The Nakanooku Stele (中ノ尾供養碑, Nakanooku kuyōhi) is a stone monument erected in the Sengoku period to honor the dead of a battle between the Itō clan and the Shimazu clan, located in the Tonodokoro neighborhood of the city of Nichinan, Miyazaki Prefecture, Japan. It was designated a National Historic Site in 1934.

==Overview==
During the Sengoku period, Hyūga Province was a contested area between the Shimazu clan, who had been expanding their power from their base in southern Hyūga from the Kamakura period to the Muromachi period, and the Itō clan, who had been expanding their area of control in central Hyūga from the Muromachi period. In April 1547, the Itō attacked the Obi region and built forts at Nakanoo and Ikinoo overlooking Obi Castle. The Shimazu counterattacked at Nakanoo in the early hours of the morning, killing over 300 Itō defenders in one battle.

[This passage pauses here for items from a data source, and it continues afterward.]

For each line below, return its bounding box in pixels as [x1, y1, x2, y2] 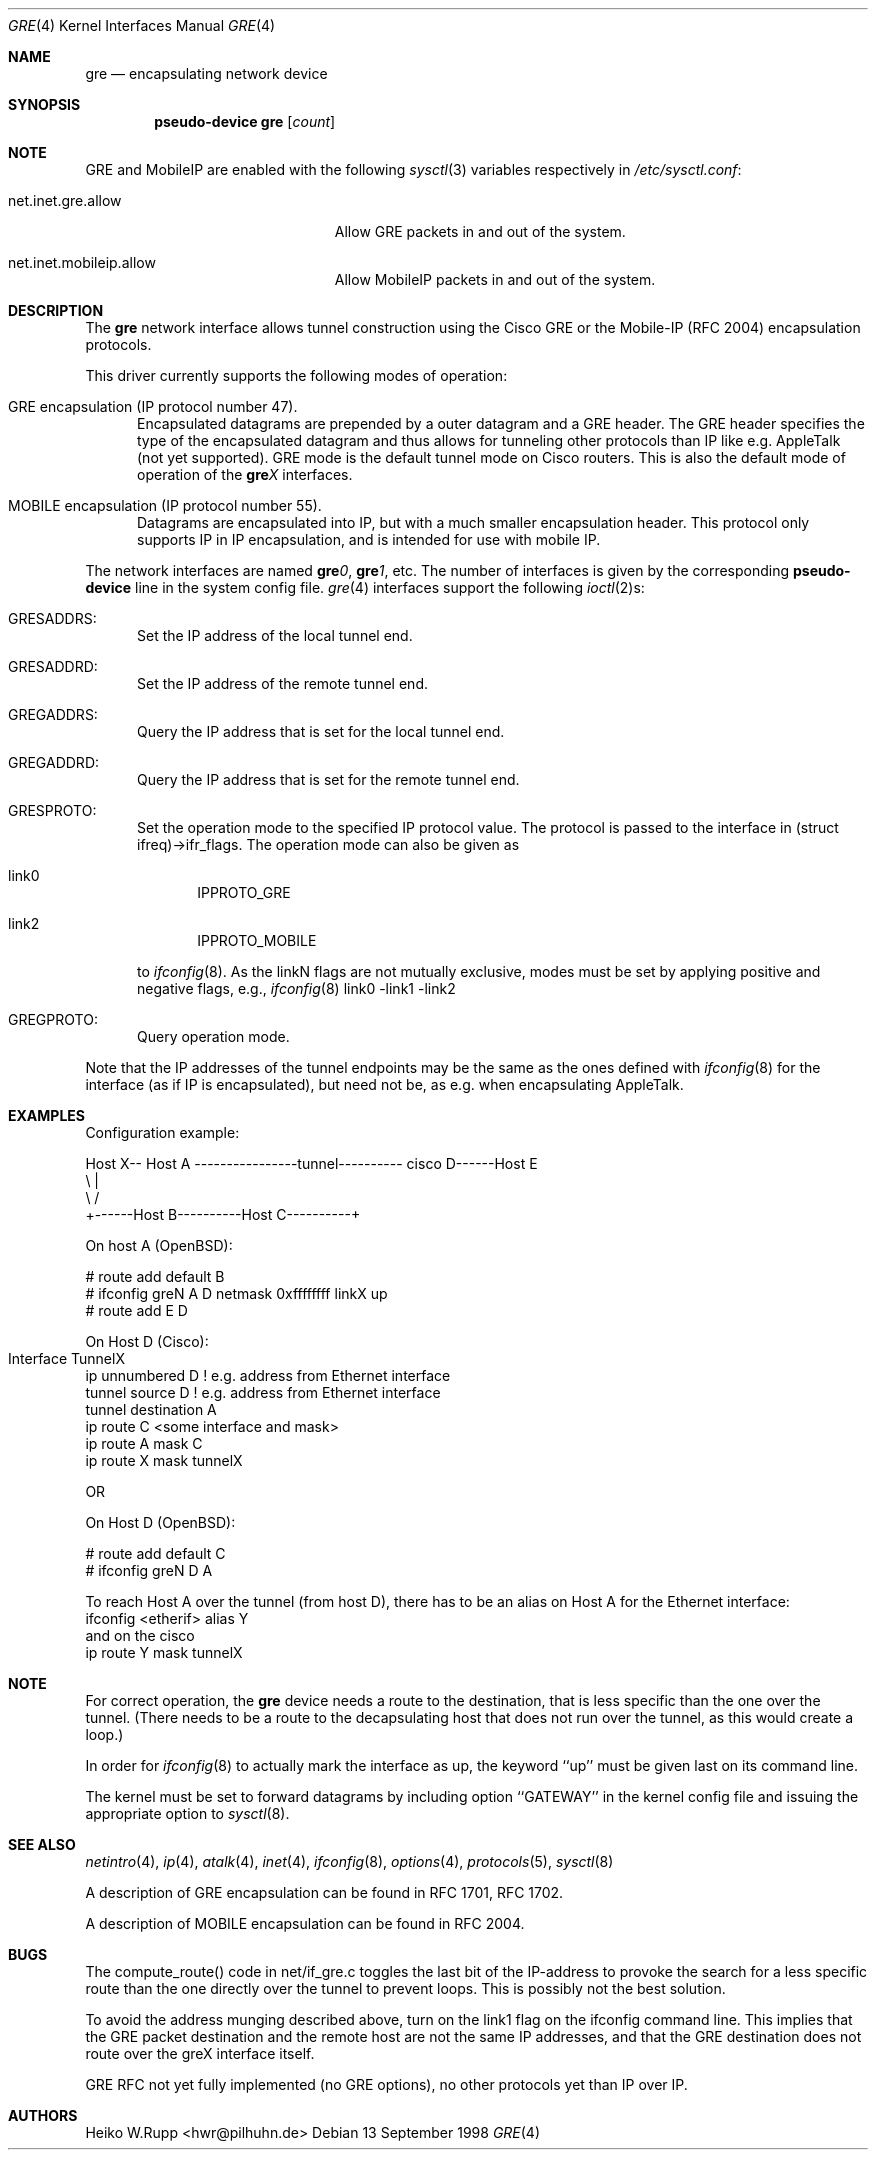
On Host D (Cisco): [85, 1333, 209, 1350]
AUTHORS [8, 2107, 78, 2124]
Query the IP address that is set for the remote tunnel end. [137, 771, 520, 788]
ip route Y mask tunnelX [85, 1644, 243, 1661]
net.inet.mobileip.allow [8, 254, 156, 271]
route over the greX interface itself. [85, 2045, 315, 2062]
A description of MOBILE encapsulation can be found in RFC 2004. [85, 1915, 525, 1932]
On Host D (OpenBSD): [85, 1514, 236, 1531]
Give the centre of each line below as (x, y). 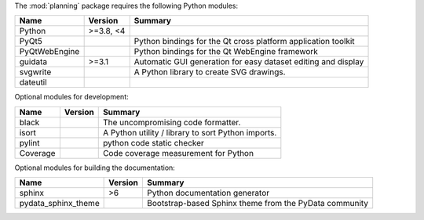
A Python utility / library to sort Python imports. (190, 132)
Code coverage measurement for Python (178, 153)
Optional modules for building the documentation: (95, 168)
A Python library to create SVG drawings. (210, 72)
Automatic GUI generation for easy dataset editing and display (249, 62)
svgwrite (35, 72)
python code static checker (153, 142)
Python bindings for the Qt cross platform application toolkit (244, 41)
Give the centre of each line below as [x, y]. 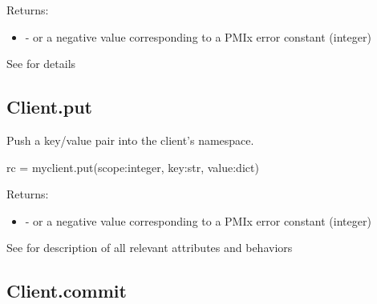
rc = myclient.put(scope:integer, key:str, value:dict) [133, 167]
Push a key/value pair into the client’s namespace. [130, 140]
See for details [41, 64]
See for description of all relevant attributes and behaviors [150, 248]
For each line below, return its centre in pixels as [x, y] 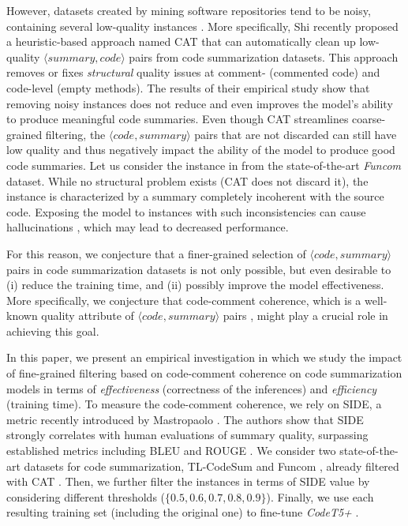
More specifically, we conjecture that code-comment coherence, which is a [184, 300]
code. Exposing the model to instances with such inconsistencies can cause [186, 211]
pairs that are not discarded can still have [296, 134]
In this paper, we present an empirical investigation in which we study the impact [204, 357]
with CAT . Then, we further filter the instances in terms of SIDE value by [188, 481]
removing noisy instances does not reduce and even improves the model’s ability [200, 103]
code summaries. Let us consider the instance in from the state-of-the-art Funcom [204, 165]
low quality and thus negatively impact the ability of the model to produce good [201, 150]
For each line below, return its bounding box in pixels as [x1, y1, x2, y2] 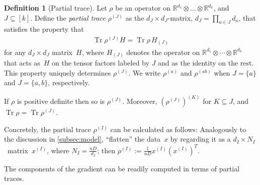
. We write [128, 67, 161, 78]
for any [4, 46, 26, 57]
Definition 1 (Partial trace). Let [4, 3, 107, 13]
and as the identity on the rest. [158, 57, 254, 68]
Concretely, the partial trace [4, 124, 91, 134]
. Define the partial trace [30, 12, 106, 23]
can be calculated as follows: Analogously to [110, 124, 246, 134]
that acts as [4, 57, 40, 68]
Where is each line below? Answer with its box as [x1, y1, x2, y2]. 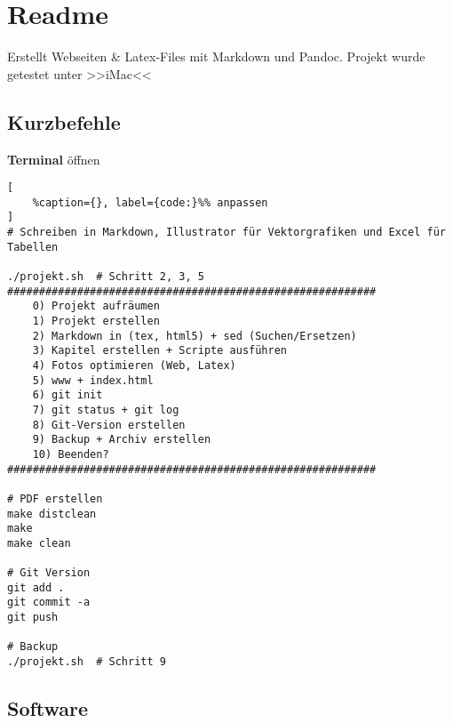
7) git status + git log [32, 403, 179, 416]
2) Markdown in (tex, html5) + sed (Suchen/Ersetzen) [32, 329, 357, 342]
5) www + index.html [32, 374, 154, 387]
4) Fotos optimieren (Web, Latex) [32, 358, 236, 372]
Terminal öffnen [7, 149, 100, 168]
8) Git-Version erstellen [32, 418, 186, 431]
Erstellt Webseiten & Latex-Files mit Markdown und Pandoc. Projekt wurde [7, 47, 425, 66]
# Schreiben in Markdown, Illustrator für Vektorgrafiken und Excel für [7, 226, 446, 239]
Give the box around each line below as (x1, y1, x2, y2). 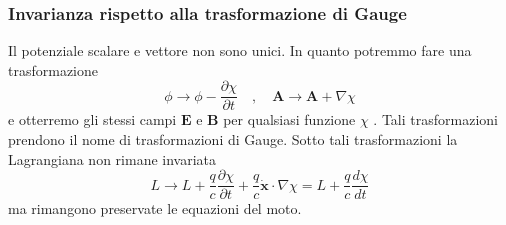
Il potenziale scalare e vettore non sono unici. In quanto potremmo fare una (8, 40, 472, 61)
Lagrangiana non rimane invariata (8, 148, 217, 169)
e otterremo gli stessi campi (8, 109, 177, 130)
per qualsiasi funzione (223, 109, 356, 130)
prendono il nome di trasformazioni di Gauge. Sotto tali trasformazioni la (8, 129, 458, 150)
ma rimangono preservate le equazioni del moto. (8, 198, 302, 219)
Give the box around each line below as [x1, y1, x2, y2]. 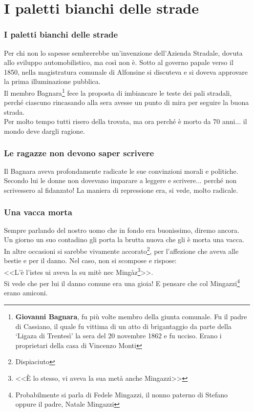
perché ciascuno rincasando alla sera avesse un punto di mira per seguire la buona [4, 97, 249, 107]
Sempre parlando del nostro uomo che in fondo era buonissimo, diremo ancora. [4, 225, 239, 235]
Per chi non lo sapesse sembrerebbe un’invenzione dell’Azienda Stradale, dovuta [4, 47, 243, 58]
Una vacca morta [4, 206, 72, 218]
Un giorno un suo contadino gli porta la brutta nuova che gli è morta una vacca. [4, 234, 244, 245]
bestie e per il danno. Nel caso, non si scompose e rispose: [4, 255, 177, 266]
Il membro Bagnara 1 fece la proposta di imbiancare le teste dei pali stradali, [4, 86, 232, 98]
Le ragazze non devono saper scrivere [4, 146, 154, 159]
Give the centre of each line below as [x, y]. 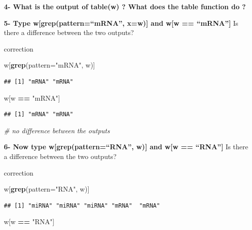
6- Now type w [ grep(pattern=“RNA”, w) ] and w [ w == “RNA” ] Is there [126, 147]
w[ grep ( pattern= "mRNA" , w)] [49, 65]
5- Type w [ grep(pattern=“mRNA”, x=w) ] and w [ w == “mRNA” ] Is [121, 23]
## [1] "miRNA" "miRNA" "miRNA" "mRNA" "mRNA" [82, 205]
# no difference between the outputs [57, 130]
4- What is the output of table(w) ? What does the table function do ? [125, 6]
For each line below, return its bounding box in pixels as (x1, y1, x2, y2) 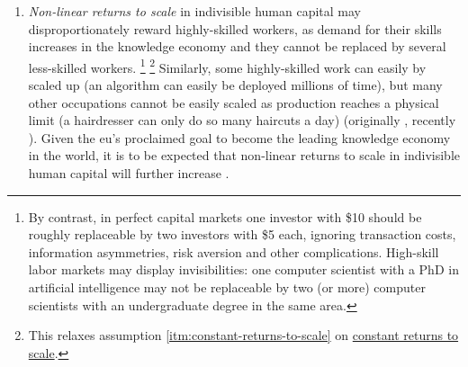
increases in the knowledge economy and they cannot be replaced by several (28, 37, 446, 56)
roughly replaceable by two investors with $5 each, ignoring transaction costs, (28, 225, 456, 244)
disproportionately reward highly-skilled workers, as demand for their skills (28, 19, 442, 38)
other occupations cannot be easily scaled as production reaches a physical (28, 93, 439, 112)
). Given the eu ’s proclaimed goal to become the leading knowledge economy (28, 128, 451, 147)
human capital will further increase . (28, 164, 229, 182)
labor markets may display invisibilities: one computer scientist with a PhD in (28, 260, 459, 279)
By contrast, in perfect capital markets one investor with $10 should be (28, 207, 422, 226)
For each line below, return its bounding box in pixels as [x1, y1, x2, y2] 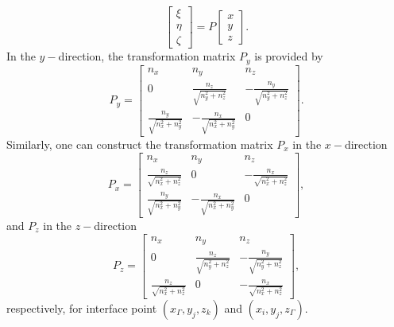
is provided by [254, 48, 323, 64]
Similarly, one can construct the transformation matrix [6, 135, 273, 152]
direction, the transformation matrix [58, 48, 236, 64]
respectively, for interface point [6, 299, 157, 316]
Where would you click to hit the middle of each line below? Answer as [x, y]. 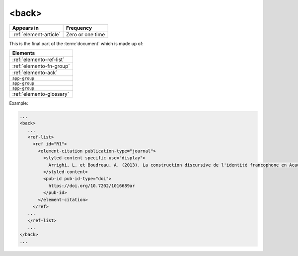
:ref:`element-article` [36, 34]
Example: [19, 103]
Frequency [79, 28]
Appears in [26, 28]
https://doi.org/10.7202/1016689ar [92, 186]
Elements [24, 53]
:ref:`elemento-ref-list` [38, 60]
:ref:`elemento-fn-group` [41, 66]
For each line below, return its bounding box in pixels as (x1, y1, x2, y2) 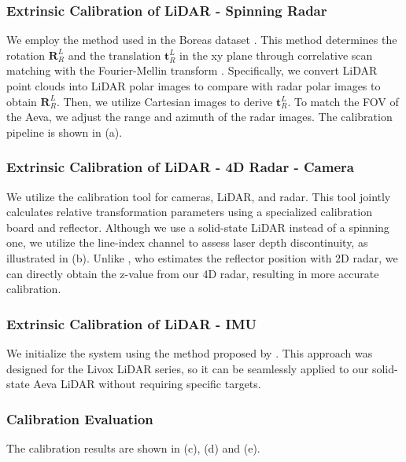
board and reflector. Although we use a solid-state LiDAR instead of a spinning (6, 218, 389, 235)
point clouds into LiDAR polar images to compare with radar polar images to (6, 78, 381, 93)
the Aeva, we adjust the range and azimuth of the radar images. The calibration (6, 108, 393, 125)
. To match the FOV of (287, 93, 399, 109)
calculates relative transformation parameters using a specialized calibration (6, 203, 372, 220)
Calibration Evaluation (6, 409, 153, 428)
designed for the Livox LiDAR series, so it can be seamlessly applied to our (6, 360, 369, 376)
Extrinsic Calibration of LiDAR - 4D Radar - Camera (6, 157, 354, 177)
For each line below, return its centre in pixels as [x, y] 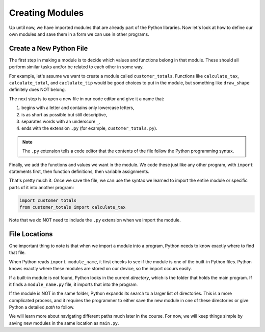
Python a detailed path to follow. [42, 307]
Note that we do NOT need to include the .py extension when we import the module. [95, 220]
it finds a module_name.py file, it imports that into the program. [73, 284]
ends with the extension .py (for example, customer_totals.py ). [89, 128]
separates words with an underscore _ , [61, 121]
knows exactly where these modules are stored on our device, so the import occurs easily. [101, 269]
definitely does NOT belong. [38, 90]
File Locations [31, 234]
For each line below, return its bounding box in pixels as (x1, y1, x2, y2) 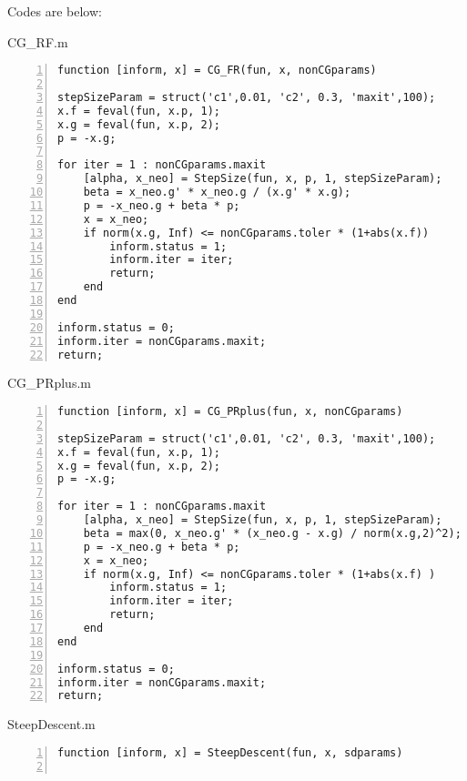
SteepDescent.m (7, 715, 96, 734)
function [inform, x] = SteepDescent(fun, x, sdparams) (57, 745, 403, 759)
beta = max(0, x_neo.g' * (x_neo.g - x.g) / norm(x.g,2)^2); (83, 526, 462, 540)
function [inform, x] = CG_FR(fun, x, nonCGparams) (57, 64, 377, 77)
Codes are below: (7, 2, 102, 20)
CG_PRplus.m (7, 373, 91, 392)
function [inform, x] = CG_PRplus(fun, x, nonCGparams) (57, 405, 403, 419)
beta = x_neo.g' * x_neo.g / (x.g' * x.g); (83, 186, 351, 199)
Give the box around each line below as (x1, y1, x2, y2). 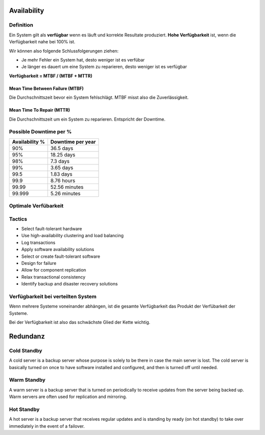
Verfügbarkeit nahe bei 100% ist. (9, 39, 76, 45)
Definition (9, 22, 33, 29)
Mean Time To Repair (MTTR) (9, 107, 71, 113)
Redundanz (9, 332, 45, 341)
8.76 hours (50, 177, 76, 184)
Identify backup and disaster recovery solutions (21, 281, 118, 287)
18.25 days (50, 151, 76, 158)
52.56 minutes (50, 184, 83, 190)
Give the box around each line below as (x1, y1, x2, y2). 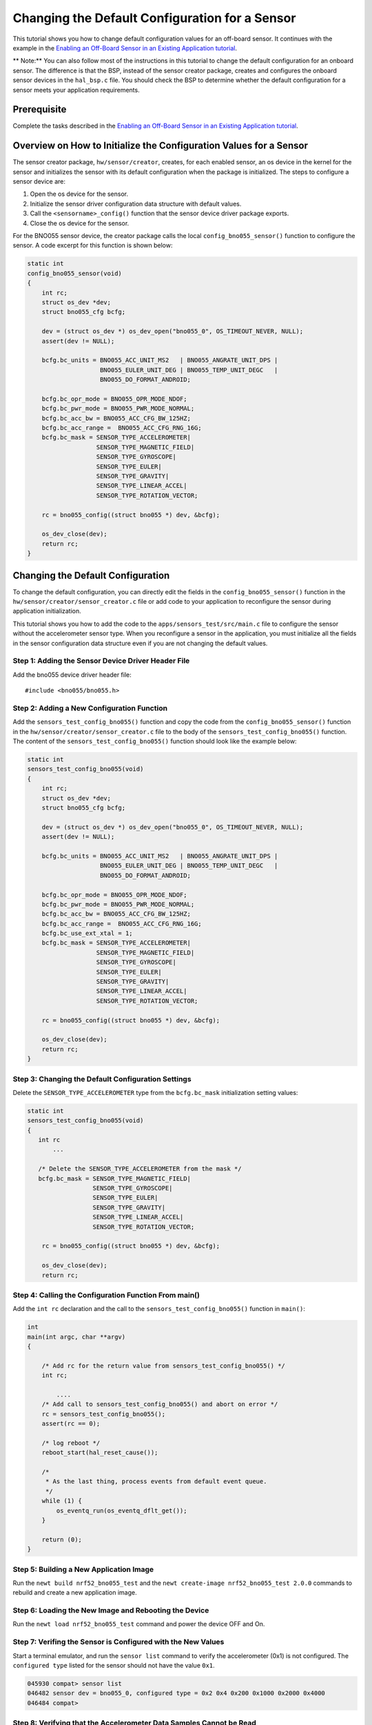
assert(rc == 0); (41, 1420, 101, 1428)
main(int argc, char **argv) (27, 1332, 126, 1341)
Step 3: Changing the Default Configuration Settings (12, 1074, 192, 1083)
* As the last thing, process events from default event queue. (45, 1477, 267, 1486)
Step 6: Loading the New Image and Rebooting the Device (12, 1606, 209, 1615)
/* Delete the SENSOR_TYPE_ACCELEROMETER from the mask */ (38, 1165, 242, 1173)
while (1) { (41, 1497, 83, 1505)
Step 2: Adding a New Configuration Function (12, 703, 168, 713)
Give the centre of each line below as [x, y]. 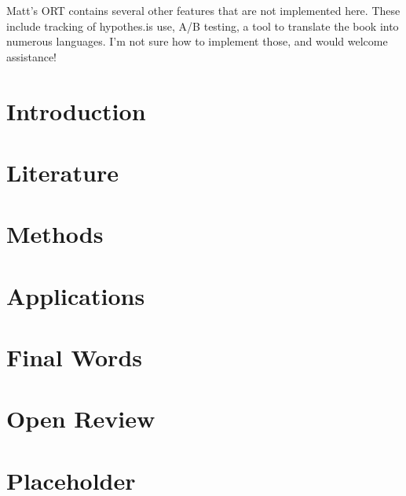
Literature [62, 172]
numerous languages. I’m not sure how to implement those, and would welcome [197, 41]
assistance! [31, 56]
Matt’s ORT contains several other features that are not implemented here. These [203, 10]
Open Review [81, 419]
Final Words [74, 357]
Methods [55, 234]
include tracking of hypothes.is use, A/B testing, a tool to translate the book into [203, 26]
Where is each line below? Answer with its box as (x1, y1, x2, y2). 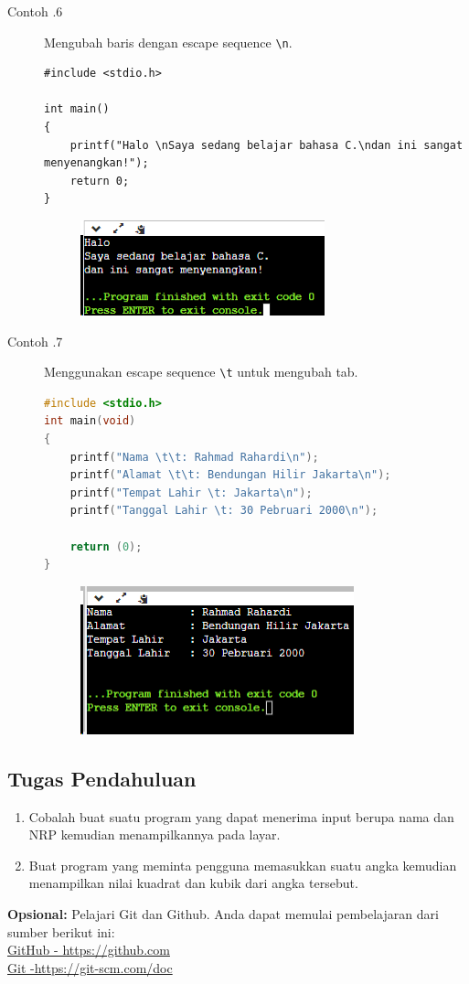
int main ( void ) (44, 414, 136, 428)
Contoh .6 (7, 2, 63, 20)
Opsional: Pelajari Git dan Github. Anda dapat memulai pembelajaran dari (7, 904, 439, 923)
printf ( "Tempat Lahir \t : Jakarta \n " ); (69, 486, 313, 499)
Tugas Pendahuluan (7, 764, 197, 792)
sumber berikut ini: (7, 922, 115, 941)
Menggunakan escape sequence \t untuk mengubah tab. (44, 362, 358, 381)
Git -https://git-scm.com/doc (7, 957, 173, 977)
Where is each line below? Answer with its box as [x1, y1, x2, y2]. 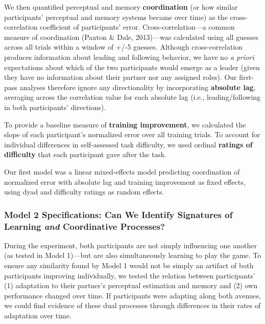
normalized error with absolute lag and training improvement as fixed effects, [4, 176, 246, 187]
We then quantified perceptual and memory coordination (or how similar [4, 2, 238, 12]
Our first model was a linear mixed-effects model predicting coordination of [4, 166, 240, 177]
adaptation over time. [4, 310, 71, 320]
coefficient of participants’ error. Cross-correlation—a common [40, 21, 235, 32]
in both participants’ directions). [4, 101, 106, 112]
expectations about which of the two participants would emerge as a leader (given [4, 61, 260, 72]
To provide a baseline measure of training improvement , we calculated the [4, 119, 246, 129]
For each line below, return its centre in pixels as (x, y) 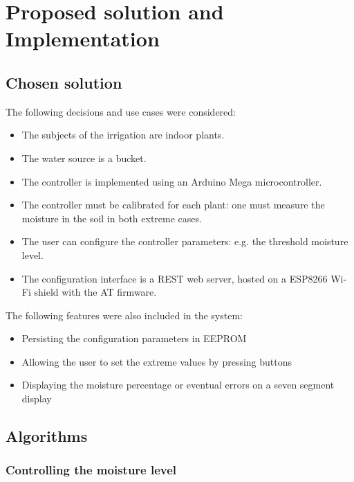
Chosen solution (64, 82)
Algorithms (47, 436)
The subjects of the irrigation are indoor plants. (123, 135)
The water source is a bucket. (84, 158)
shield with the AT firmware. (95, 292)
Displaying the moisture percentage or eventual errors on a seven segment (178, 385)
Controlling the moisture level (91, 470)
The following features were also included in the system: (124, 315)
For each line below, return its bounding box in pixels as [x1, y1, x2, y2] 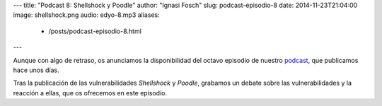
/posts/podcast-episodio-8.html [48, 27, 141, 35]
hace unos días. [13, 66, 59, 74]
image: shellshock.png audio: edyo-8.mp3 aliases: [13, 11, 160, 19]
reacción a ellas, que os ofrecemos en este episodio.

This stone monument was erected in November 1547 by the Shimazu clan in a corner of Nakanoo Fort as a kuyōtō to placate the souls of the Itō war dead, and is thus slightly different from the more secular cenotaph. It is in the form of a Jizō Bosatsu with a boat-shaped halo. The monument is 1.2 meters high and 50 centimeters wide. The Obi region was later conquered by the Itō in 1568, but lost to the Shimazu again in 1576, and became part of the Itō clan's Obi Domain under the Tokugawa shogunate from 1601 to the Meiji restoration in 1871. The monument is approximately a 30-minute walk from Obi Station on the JR Kyushu Nichinan Line.